The reporter is fairly careful to skirt around the issue at the centre of this case; namely that both men appear to have been having a relationship with the same woman, a woman that neither of them was married to. Her name was Mrs Astay and it isn’t clear whether she was married or a widow.

The magistrate, Sir Albert De Rutzen, was at pains to try and keep any of the details behind the libel accusation  out of his courtroom but, since some evidence had to be offered (so a formal committal could be made),  this was fairly difficult and ultimately impossible.

Prosecuting, Mr Lickfold explained that his client was a member of the Supper Club which had a premises in Paris and at Langham Place in London. Mr de Friedland was staying in London and had been receiving ‘communications’ from Mr Bailey.

These were quite unpleasant and contained ‘threats , and were written in a language quite unfit for publication’. Bailey and de Friedland had then met at the Alhambra in Leicester Square where they had argued.

Bailey had, he alleged:

‘knocked the Complainant’s hat of and abused him. In fact the conduct of the Defendant had been so bad that, unless restrained, the Complainant’s life would be insufferable’.

Wontner now cross-examined and this is where some of the detail that the magistrate presumably wished to keep hidden began to seep out.
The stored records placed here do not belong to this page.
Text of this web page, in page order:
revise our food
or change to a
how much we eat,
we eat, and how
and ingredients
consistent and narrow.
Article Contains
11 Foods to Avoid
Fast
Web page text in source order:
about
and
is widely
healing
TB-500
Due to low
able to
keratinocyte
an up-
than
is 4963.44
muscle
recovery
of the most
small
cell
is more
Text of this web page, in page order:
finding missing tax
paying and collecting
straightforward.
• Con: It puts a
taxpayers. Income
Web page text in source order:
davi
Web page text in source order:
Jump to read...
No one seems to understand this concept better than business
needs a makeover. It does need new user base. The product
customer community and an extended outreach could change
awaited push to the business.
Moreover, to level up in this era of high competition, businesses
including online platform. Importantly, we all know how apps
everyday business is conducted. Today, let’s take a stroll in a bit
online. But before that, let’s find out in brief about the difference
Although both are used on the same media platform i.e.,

The readers would be able (as you will be) to fill in the gaps and make a judgement on what de Friedland had been up to and what sort of a man he really was.
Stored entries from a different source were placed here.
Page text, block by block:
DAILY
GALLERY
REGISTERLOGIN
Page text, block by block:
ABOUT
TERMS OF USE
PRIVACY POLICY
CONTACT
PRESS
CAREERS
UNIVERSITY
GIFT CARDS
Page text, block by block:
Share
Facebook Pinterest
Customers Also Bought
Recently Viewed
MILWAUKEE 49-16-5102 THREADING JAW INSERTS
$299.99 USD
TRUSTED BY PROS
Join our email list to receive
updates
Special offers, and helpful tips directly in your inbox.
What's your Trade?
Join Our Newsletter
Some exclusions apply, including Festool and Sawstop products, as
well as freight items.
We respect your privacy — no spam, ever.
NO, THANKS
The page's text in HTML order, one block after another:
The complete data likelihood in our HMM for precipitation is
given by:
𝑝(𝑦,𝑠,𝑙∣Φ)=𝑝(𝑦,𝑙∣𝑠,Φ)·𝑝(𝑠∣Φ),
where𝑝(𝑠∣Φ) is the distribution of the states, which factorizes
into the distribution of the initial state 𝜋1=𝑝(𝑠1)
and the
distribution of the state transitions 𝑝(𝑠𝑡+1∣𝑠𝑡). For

De Friesland said he was a director of the Supper Club which was a respectable establishment and not a gaming club (as the lawyer must have suggested). He admitted that ‘baccarat was played there’ but refuted allegations of gambling. He admitted as well to being married, and that his wife lived in Paris but he wasn’t (as was suggested) in the middle of divorce proceedings with her. He also admitted knowing and visiting a ‘Mrs Astay’, but ‘refused to say whether he had been intimate with her’. He added that Bailey had been intimate with the woman, a libel itself if not true.
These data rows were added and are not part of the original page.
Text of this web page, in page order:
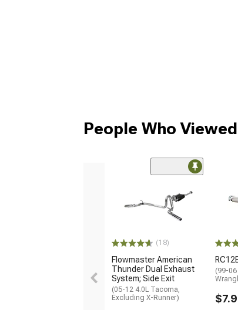
People Who
(18)
Flowmaster American
Thunder Dual Exhaust
System; Side Exit
(05-12 4.0L Tacoma,
Excluding X-Runner)
(99-06
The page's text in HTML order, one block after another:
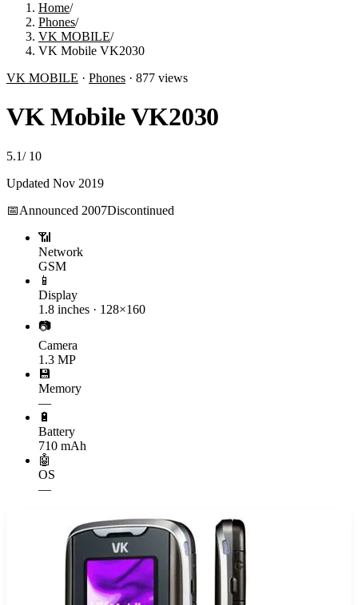
Home/
Phones/
VK MOBILE/
VK Mobile VK2030
VK MOBILE · Phones · 877 views
VK Mobile VK2030
5.1/ 10
Updated Nov 2019
📅Announced 2007Discontinued
📶
Network
GSM
📱
Display
1.8 inches · 128×160
📷
Camera
1.3 MP
💾
Memory
—
🔋
Battery
710 mAh
🤖
OS
—
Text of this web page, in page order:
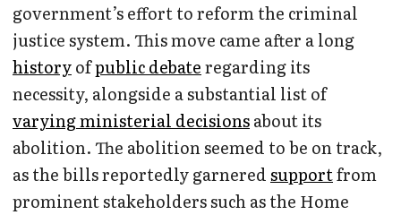
government’s effort to reform the criminal
justice system. This move came after a long
historyofpublic debateregarding its
necessity, alongside a substantial list of
varying ministerial decisionsabout its
abolition. The abolition seemed to be on track,
as the bills reportedly garneredsupportfrom
prominent stakeholders such as the Home
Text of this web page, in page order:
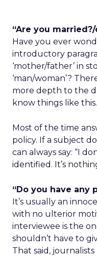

Mr Lickfold objected to his opposite number’s line of questioning but Wontner contended that his client’s defence in court would be that he was provoked and that he would counter sue de Friedland for libelling him. As such it was necessary to set his stall out at this stage.

The magistrate was not happy with this and told the defence lawyer to keep his defence for the senior court trial. He heard from several witnesses who confirmed seeing the trail of letters and cards sent to the complainant and fully committed Bailey for trial. He then bailed him on his own recognisances of £100 – a considerable sum – demonstrating the wealth associated with these two protagonists.

[from The Standard, Thursday, February 25, 1886]

Sir Albert de Rutzen died in 1913 at the age of 84. An obituary noted ‘his patience and gentleness alike with the highest of criminals and the Suffragettes, with whom he had to deal of late, were remarkable’.